Consider this sequence of events on a ThreadPool with one thread:
ThreadPool::addJob successfully adds a job to the array of jobs and starts the thread
before ThreadPool::runNextJob gets to run, someone calls ThreadPoolJob::signalJobShouldExit on the just-added job
when ThreadPool::runNextJob gets to run, the first loop where it iterates to find a job doesn’t come up with anything because job->shouldStop is true
So far this seems fine, the job never runs. I don’t see that it ever gets removed from the jobs array but perhaps that’s not so bad.
The struggle comes when someone calls ThreadPool::waitForJobToFinish waiting for the aborted job to finish, potentially waiting forever. jobFinishedSignal is never signalled so it hangs.
I don’t see a particularly easy way around this…or at least one I can guarantee is less racy than what the code currently does. Any ideas, or at least confirmation that I’ve found a hole?
Umm…I haven’t looked at the ThreadPoolJob code but one solution is to change job identifiers from a small integer into a reference counted object pointer. This way a job persists until the last reference is gone. So after a job is finished or gets signaled to exit, it can be put into a state suitable for inspection (i.e. usable in a call to waitForJobToFinish).
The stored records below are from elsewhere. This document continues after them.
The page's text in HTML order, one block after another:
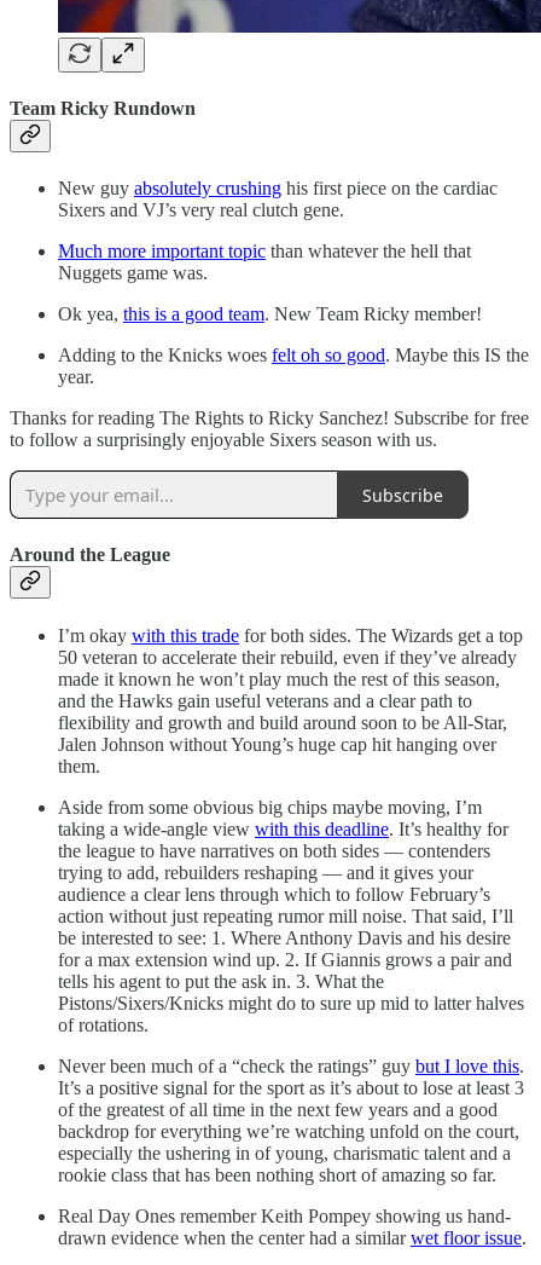
Team Ricky Rundown
New guy absolutely crushing his first piece on the cardiac
Sixers and VJ’s very real clutch gene.
Much more important topic than whatever the hell that
Nuggets game was.
Ok yea, this is a good team. New Team Ricky member!
Adding to the Knicks woes felt oh so good. Maybe this IS the
year.
Thanks for reading The Rights to Ricky Sanchez! Subscribe for free
to follow a surprisingly enjoyable Sixers season with us.
Subscribe
Around the League
I’m okay with this trade for both sides. The Wizards get a top
50 veteran to accelerate their rebuild, even if they’ve already
made it known he won’t play much the rest of this season,
and the Hawks gain useful veterans and a clear path to
flexibility and growth and build around soon to be All-Star,
Jalen Johnson without Young’s huge cap hit hanging over
them.
Aside from some obvious big chips maybe moving, I’m
taking a wide-angle view with this deadline. It’s healthy for
the league to have narratives on both sides — contenders
trying to add, rebuilders reshaping — and it gives your
audience a clear lens through which to follow February’s
action without just repeating rumor mill noise. That said, I’ll
be interested to see: 1. Where Anthony Davis and his desire
for a max extension wind up. 2. If Giannis grows a pair and
tells his agent to put the ask in. 3. What the
Pistons/Sixers/Knicks might do to sure up mid to latter halves
of rotations.
Never been much of a “check the ratings” guy but I love this.
It’s a positive signal for the sport as it’s about to lose at least 3
of the greatest of all time in the next few years and a good
backdrop for everything we’re watching unfold on the court,
especially the ushering in of young, charismatic talent and a
rookie class that has been nothing short of amazing so far.
Real Day Ones remember Keith Pompey showing us hand-
drawn evidence when the center had a similarwet floor issue.
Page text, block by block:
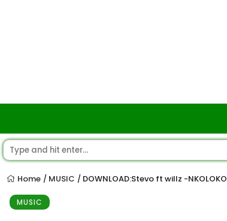
Home / MUSIC / DOWNLOAD:Stevo ft willz -NKOLOKO
MUSIC

I believe that is the solution used by boost::thread and std::thread.
The ThreadPool class needed a bit of a spring-clean… I’ve been through and tidied it up now, hopefully sorting out this problem in the process. Let me know if you still have any trouble with it!
That method no longer has a deleteInactive argument. Each job now knows whether it should be deleted, so there’s no need to tell it what to do. (God knows why I didn’t write it that way in the first place!)